[Data excerpts]
"""

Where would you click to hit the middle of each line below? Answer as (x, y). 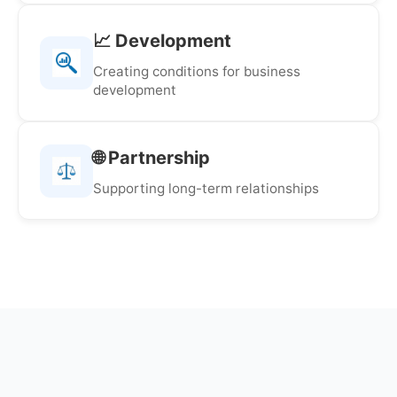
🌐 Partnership (152, 158)
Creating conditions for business (197, 71)
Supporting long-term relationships (206, 188)
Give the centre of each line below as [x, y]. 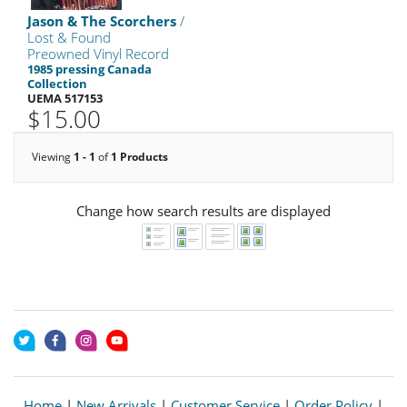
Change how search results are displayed [203, 211]
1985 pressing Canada [89, 69]
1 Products [139, 157]
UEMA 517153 [65, 98]
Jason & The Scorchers [102, 21]
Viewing [53, 157]
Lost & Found [69, 37]
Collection [57, 84]
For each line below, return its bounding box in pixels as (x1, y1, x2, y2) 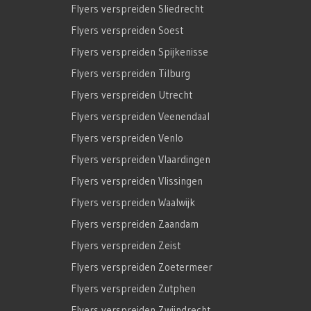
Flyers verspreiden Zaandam (71, 217, 199, 231)
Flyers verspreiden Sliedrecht (71, 2, 203, 16)
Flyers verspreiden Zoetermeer (71, 260, 212, 274)
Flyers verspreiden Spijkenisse (71, 45, 208, 59)
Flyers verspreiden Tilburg (71, 67, 190, 81)
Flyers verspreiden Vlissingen (71, 174, 203, 188)
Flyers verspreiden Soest (71, 24, 183, 37)
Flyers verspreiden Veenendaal (71, 110, 210, 124)
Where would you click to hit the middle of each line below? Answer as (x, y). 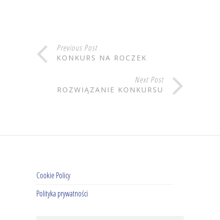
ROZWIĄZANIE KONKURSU (110, 90)
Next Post (149, 80)
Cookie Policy (53, 176)
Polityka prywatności (62, 194)
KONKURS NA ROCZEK (102, 58)
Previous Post (77, 48)
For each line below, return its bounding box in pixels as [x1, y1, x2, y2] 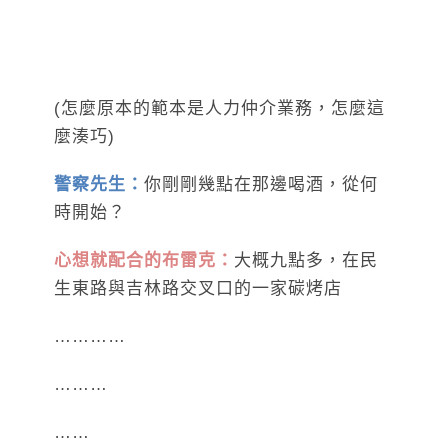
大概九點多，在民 [234, 250, 378, 270]
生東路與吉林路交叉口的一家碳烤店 [54, 278, 342, 298]
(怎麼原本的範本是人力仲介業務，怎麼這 [54, 98, 385, 118]
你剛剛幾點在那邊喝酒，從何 [144, 174, 378, 194]
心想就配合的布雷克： [54, 250, 234, 270]
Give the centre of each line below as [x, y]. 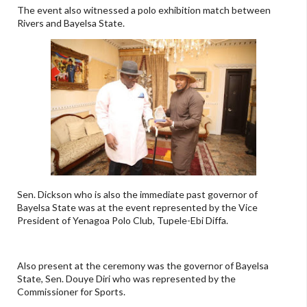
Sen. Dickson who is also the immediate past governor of [137, 195]
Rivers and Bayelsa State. [72, 23]
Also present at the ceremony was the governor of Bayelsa [143, 266]
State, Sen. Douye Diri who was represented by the [126, 279]
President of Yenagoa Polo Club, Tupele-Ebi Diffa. [124, 221]
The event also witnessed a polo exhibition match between [144, 10]
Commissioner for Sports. [72, 292]
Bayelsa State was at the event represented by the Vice [137, 208]
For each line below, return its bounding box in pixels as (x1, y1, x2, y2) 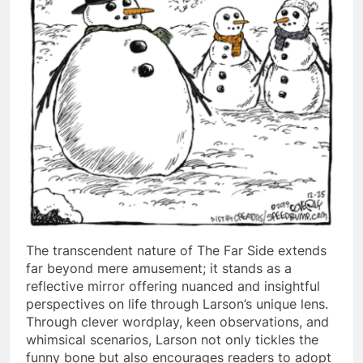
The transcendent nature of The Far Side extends (26, 241, 327, 258)
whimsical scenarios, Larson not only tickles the (26, 331, 318, 348)
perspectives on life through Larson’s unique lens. (26, 295, 328, 312)
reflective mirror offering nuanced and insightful (26, 277, 320, 294)
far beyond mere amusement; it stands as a (26, 259, 292, 276)
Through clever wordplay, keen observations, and (26, 313, 329, 330)
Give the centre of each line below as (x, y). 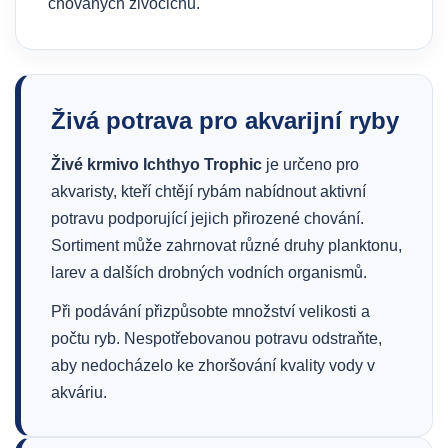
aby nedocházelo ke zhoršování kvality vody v (213, 365)
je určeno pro (310, 164)
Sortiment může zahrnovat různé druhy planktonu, (226, 245)
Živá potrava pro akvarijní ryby (225, 120)
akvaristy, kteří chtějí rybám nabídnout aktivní (208, 191)
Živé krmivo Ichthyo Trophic (156, 164)
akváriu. (79, 392)
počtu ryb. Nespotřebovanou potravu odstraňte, (216, 338)
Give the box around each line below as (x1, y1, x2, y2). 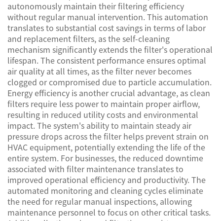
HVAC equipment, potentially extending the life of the (7, 141, 205, 153)
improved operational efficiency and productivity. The (7, 174, 206, 185)
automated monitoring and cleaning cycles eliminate (7, 184, 203, 196)
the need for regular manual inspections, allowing (7, 195, 192, 207)
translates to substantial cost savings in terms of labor (7, 22, 206, 34)
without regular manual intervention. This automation (7, 11, 208, 23)
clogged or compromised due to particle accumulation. (7, 76, 212, 88)
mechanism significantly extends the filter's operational (7, 43, 213, 55)
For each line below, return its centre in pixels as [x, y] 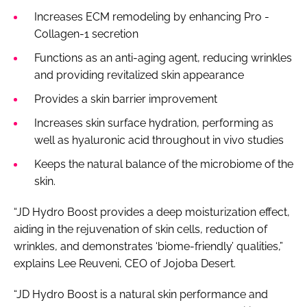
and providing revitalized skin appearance [139, 75]
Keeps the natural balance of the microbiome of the [164, 164]
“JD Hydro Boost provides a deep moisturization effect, [152, 212]
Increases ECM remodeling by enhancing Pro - [152, 16]
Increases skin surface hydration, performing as [154, 123]
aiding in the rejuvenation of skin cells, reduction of [140, 229]
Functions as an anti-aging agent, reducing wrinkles [163, 58]
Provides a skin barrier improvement [126, 99]
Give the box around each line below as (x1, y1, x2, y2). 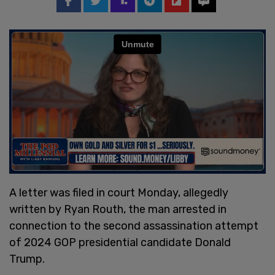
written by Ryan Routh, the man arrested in (9, 202, 227, 216)
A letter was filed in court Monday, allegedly (9, 185, 228, 199)
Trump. (9, 252, 45, 266)
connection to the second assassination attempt (9, 219, 258, 233)
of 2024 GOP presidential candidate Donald (9, 235, 231, 249)
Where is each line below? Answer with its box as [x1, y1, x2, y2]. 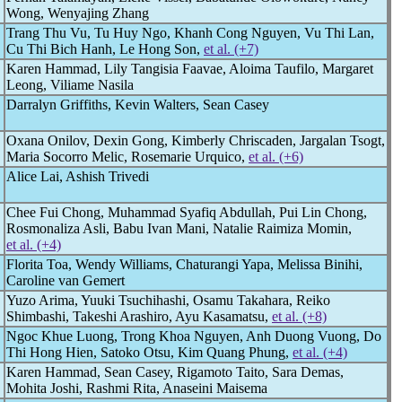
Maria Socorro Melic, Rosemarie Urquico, [6, 149, 249, 164]
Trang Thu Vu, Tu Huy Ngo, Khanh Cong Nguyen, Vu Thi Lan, [6, 25, 374, 40]
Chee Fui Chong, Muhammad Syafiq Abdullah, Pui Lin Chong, [6, 205, 367, 220]
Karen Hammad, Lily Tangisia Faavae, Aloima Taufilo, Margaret [6, 61, 373, 76]
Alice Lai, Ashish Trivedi [6, 169, 149, 184]
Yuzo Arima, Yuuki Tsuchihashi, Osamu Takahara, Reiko [6, 293, 330, 308]
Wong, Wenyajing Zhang [6, 5, 149, 21]
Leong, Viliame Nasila [6, 77, 134, 92]
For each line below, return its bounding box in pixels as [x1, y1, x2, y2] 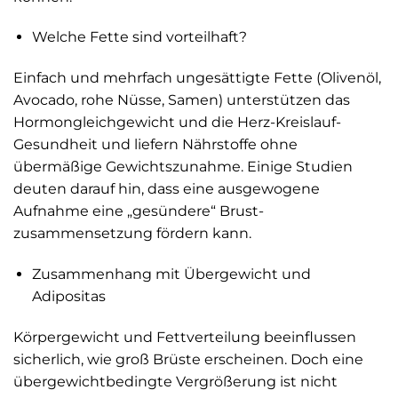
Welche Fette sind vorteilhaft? [31, 28, 247, 46]
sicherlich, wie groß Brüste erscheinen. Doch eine [13, 350, 363, 368]
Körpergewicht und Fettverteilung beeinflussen [13, 328, 356, 346]
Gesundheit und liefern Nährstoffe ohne [13, 136, 298, 154]
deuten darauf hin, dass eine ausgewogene [13, 180, 320, 198]
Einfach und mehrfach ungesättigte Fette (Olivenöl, [13, 69, 381, 87]
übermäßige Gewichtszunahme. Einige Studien [13, 158, 353, 176]
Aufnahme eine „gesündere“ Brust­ [13, 203, 264, 220]
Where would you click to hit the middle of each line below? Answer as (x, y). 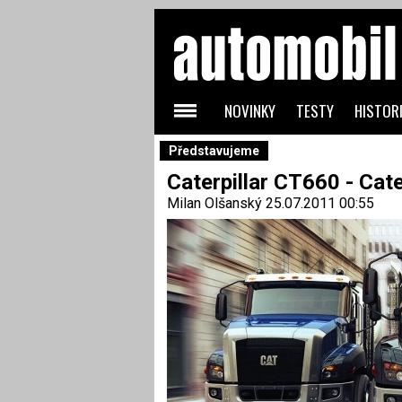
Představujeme (214, 151)
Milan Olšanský (214, 203)
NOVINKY (249, 111)
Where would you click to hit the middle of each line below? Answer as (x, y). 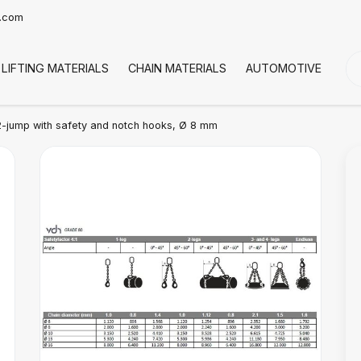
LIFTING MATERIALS (55, 68)
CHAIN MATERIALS (177, 68)
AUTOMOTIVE (284, 68)
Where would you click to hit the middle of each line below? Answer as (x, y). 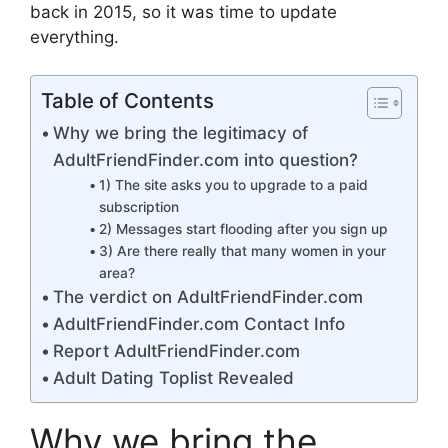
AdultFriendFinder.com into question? (206, 160)
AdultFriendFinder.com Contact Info (199, 324)
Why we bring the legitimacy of (181, 133)
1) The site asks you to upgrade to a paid (234, 185)
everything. (74, 36)
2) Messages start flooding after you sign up (244, 229)
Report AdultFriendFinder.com (177, 351)
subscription (139, 207)
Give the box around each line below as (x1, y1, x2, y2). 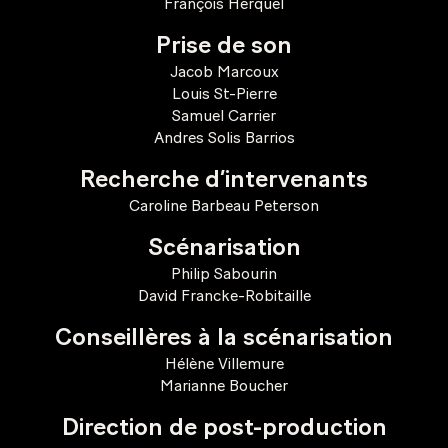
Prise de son (156, 34, 292, 58)
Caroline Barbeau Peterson (129, 196, 319, 215)
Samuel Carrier (172, 106, 276, 125)
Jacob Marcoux (169, 62, 279, 81)
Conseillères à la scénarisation (55, 326, 393, 350)
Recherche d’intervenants (80, 168, 368, 192)
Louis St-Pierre (171, 84, 277, 103)
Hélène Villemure (164, 354, 284, 373)
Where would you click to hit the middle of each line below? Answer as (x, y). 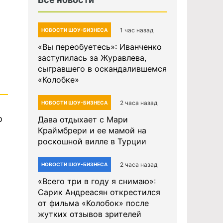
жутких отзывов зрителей (90, 214)
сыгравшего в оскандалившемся (102, 69)
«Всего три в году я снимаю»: (97, 181)
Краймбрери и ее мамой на (92, 130)
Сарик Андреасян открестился (99, 192)
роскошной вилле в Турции (92, 141)
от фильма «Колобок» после (93, 203)
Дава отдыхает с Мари (83, 119)
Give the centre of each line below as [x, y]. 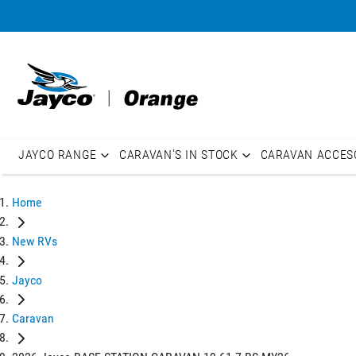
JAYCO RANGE [58, 155]
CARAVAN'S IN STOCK [179, 155]
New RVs [35, 241]
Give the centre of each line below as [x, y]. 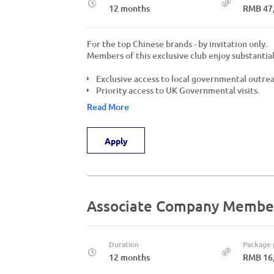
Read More [108, 107]
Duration [124, 244]
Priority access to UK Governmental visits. [178, 90]
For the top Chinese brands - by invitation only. [177, 44]
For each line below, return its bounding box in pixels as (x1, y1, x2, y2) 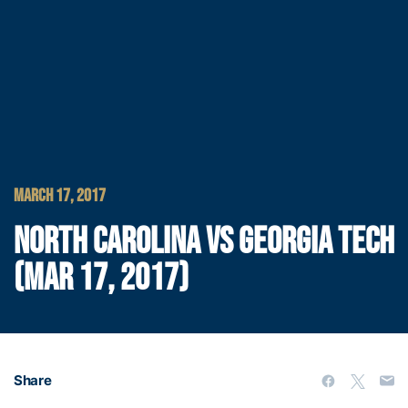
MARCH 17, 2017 (14, 184, 106, 207)
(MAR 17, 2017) (14, 256, 189, 301)
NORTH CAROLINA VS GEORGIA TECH (14, 219, 394, 264)
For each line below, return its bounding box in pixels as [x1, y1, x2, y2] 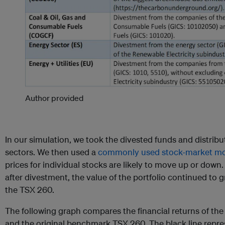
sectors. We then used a [5, 147, 98, 158]
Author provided [25, 93, 83, 103]
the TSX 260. [5, 184, 54, 195]
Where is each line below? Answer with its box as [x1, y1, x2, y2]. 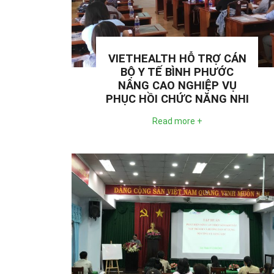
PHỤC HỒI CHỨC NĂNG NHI [105, 92, 249, 106]
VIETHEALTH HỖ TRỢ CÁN [108, 51, 246, 65]
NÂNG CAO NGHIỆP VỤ [117, 78, 237, 92]
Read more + [152, 116, 202, 126]
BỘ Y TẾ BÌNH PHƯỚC [120, 65, 234, 79]
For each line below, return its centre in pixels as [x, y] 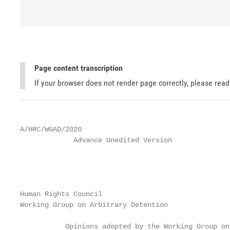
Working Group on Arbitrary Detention [94, 205]
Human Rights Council [61, 194]
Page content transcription [79, 68]
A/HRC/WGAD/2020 [51, 129]
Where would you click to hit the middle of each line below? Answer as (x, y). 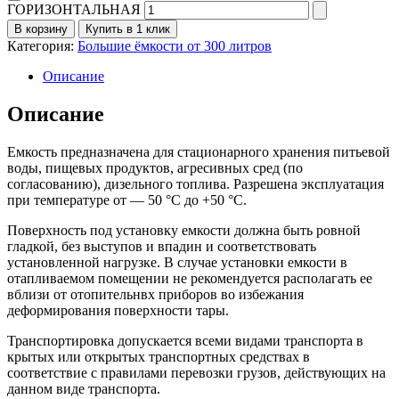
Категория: (42, 46)
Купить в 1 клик (128, 29)
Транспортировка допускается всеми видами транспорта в (185, 340)
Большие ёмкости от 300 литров (175, 46)
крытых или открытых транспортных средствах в (159, 356)
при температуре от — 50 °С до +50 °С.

"""

- **WORK INSTRUCTION**
Exact copy, pictures excluded: every line above from the one containing "Chee Fui Chong, Muhammad" to the one containing "Prise de son (156, 34, 292, 58)", inclusive, and nothing more.

- **ANSWER FOR THIS EXERCISE**
Chee Fui Chong, Muhammad Syafiq Abdullah, Pui Lin Chong, [6, 205, 367, 220]
Karen Hammad, Lily Tangisia Faavae, Aloima Taufilo, Margaret [6, 61, 373, 76]
Alice Lai, Ashish Trivedi [6, 169, 149, 184]
Yuzo Arima, Yuuki Tsuchihashi, Osamu Takahara, Reiko [6, 293, 330, 308]
Wong, Wenyajing Zhang [6, 5, 149, 21]
Leong, Viliame Nasila [6, 77, 134, 92]
For each line below, return its bounding box in pixels as [x1, y1, x2, y2] 
Welche Fette sind vorteilhaft? [31, 28, 247, 46]
sicherlich, wie groß Brüste erscheinen. Doch eine [13, 350, 363, 368]
Körpergewicht und Fettverteilung beeinflussen [13, 328, 356, 346]
Gesundheit und liefern Nährstoffe ohne [13, 136, 298, 154]
deuten darauf hin, dass eine ausgewogene [13, 180, 320, 198]
Einfach und mehrfach ungesättigte Fette (Olivenöl, [13, 69, 381, 87]
übermäßige Gewichtszunahme. Einige Studien [13, 158, 353, 176]
Aufnahme eine „gesündere“ Brust­ [13, 203, 264, 220]
Where would you click to hit the middle of each line below? Answer as (x, y). 
Představujeme (214, 151)
Milan Olšanský (214, 203)
NOVINKY (249, 111)
Where would you click to hit the middle of each line below? Answer as (x, y). 
LIFTING MATERIALS (55, 68)
CHAIN MATERIALS (177, 68)
AUTOMOTIVE (284, 68)
Where would you click to hit the middle of each line below? Answer as (x, y). 
AdultFriendFinder.com into question? (206, 160)
AdultFriendFinder.com Contact Info (199, 324)
Why we bring the legitimacy of (181, 133)
1) The site asks you to upgrade to a paid (234, 185)
everything. (74, 36)
2) Messages start flooding after you sign up (244, 229)
Report AdultFriendFinder.com (177, 351)
subscription (139, 207)
Give the box around each line below as (x1, y1, x2, y2). 
Prise de son (156, 34, 292, 58)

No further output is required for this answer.